How to cite this URL:
Pandve HT, Chawla P S, Fernandez K, Singru SA. Climate change vulnerability: Index and mapping. Indian J Occup Environ Med [serial online] 2011 [cited 2020 Jan 18];15:142-3. Available from:

Dear Sir,

Climate change is one of the most critical global challenges of our times. Recent events have emphatically demonstrated our growing vulnerability to climate change. [1] This brief letter attempts to discuss indices and mapping as tool for mitigation and adaptability toward climate change vulnerability.

Vulnerability may be defined as the extent to which a natural or social system is susceptible to sustaining damage from climate change. It is generally perceived to be a function of two components, i.e. the effect that an event may have on humans, referred to as capacity or social vulnerability, and the risk that such an event may occur, often referred to as exposure. Vulnerability has two aspects, an external risk (shock to which an individual or community is subject) and internal risk (lack of means to cope). The net impact may be positive for resilience or negative to become vulnerable. Among the human activities, agriculture activities are considered to be the most sensitive to climatic conditions and to climatic variability. [2] As per Intergovernmental Panel on Climate Change (IPCC), vulnerability is degree to which a system will respond to a given change in climate including beneficial and harmful effects. It is also a degree to which a system is susceptible to or unable to cope with adverse effects of climate change including climate variability and extremes. [3]

A vulnerability index for the natural environment, the basis of all human welfare, has been developed by the South Pacific Applied Geoscience Commission (SOPAC), the United Nations Environment Programme (UNEP) and their partners. The index was developed through consultation and collaboration with countries, institutions, and experts across the globe. This index is designed to be used with economic and social vulnerability indices to provide insights into the processes that can negatively influence the sustainable development of countries. The reason for using indices for this purpose is to provide a rapid and standardized method for characterizing vulnerability in an overall sense, and identifying issues that may need to be addressed within each of the three pillars of sustainability, namely environmental, economic, and social aspects of a country's development. Development is often achieved through trade-offs between these pillars. Therefore, in order to promote sustainability, it has become increasingly important to be able to measure how vulnerable each aspect is to damage and to identify ways of building resilience. With this information to hand, the outcome for countries could be optimized for their unique situations and development goals. [4] Recently the new Climate Change Vulnerability Index (CCVI), released by global risks advisory firm Maplecroft. A new global ranking, calculating the vulnerability of 170 countries to the impacts of climate change over the next 30 years, identified some of the world's largest and fastest-growing economies, including India, as facing the greatest risks to their populations, ecosystems, and business environments. It evaluated 42 social, economic, and environmental factors to assess national vulnerabilities across three core areas. These include: exposure to climate-related natural disasters and sea-level rise; human sensitivity, in terms of population patterns, development, natural resources, agricultural dependency and conflicts; thirdly, the index assesses future vulnerability by considering the adaptive capacity of a country's government and infrastructure to combat climate change. The index rates 16 countries as "extreme risk," which included Bangladesh, India, Madagascar, Nepal, Mozambique, Philippines, Haiti, Afghanistan, Zimbabwe, Myanmar, Ethiopia, Cambodia, Vietnam, Thailand, Malawi, and Pakistan. [5]

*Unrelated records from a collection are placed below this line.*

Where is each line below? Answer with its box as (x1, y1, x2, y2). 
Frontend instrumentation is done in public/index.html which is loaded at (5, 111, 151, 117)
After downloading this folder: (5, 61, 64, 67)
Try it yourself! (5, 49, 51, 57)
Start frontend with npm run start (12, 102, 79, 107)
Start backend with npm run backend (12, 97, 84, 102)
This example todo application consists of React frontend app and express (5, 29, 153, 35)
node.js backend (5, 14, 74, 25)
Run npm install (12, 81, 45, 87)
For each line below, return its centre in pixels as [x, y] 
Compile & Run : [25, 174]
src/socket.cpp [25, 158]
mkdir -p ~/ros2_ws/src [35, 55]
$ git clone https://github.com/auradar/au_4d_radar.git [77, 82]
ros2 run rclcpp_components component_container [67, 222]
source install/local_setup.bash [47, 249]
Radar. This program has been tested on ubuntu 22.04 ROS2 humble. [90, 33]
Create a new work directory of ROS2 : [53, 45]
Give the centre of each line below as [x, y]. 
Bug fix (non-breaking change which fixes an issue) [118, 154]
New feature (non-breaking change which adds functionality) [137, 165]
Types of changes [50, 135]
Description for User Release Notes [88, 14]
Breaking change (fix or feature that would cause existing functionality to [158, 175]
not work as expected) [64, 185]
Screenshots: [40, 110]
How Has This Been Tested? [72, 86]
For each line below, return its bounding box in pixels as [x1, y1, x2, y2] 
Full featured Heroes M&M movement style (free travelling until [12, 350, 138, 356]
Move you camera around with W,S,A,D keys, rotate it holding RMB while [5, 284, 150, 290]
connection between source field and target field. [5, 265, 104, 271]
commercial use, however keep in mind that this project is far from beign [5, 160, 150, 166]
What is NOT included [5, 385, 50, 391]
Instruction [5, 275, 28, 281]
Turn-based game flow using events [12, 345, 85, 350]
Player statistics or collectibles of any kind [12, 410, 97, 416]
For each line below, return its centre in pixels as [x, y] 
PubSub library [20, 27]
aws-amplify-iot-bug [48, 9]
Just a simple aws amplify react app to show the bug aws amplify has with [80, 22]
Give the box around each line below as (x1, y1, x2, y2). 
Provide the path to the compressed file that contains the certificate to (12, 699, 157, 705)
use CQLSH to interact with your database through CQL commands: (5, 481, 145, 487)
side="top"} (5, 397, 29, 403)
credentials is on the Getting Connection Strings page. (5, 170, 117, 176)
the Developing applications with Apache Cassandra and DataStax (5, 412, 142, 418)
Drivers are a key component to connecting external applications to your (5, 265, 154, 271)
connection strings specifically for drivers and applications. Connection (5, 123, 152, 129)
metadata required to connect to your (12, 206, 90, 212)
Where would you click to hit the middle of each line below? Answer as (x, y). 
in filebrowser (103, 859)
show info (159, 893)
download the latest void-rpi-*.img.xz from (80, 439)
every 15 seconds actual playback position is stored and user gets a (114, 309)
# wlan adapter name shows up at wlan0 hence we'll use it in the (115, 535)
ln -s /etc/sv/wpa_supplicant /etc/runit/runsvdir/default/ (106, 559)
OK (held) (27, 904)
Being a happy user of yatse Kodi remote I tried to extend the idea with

The mapping of vulnerability may involve the indicators selected for mapping and representing the vulnerability at a particular spatial unit. Vulnerability of a country, community, or group may be assessed, mapped, and represented by using modern tools such as remote sensing and Geographical Information System (GIS). [2] Climatic hazard maps for five climate related risks-tropical cyclones, floods, landslides, droughts, and sea level rise are generated. Population density is used as the proxy for human sensitivity to climate hazard exposure. The extent of protected areas is considered the proxy the ecological sensitivity of the respective sub-national areas. An index of adaptive capacity is also created, as a function of socio-economic factors, technology, and infrastructure. The socio-economic variables comprise the Human Development Index (income, literacy, and life expectancy), poverty, and inequality. [6] In another study, Samson et al. used spatially explicit models of the present relationship between human population density and climate along with forecasted climate change to predict climate vulnerabilities over the coming decades. Strongly negative impacts of climate change are predicted in Central America, central South America, the Arabian Peninsula, Southeast Asia, and much of Africa. Importantly, the regions of greatest vulnerability are generally distant from the high-latitude regions where the magnitude of climate change will be greatest. Furthermore, populations contributing the most to greenhouse gas emissions on a per capita basis are unlikely to experience the worst impacts of climate change, satisfying the conditions for a moral hazard in climate change policies. Regionalized analysis of relationships between distribution of human population density and climate provides a novel framework for developing global indices of human vulnerability to climate change. The predicted consequences of climate change on human populations are correlated with the factors causing climate change at the regional level, providing quantitative support for many qualitative statements found in international climate change assessments. [7]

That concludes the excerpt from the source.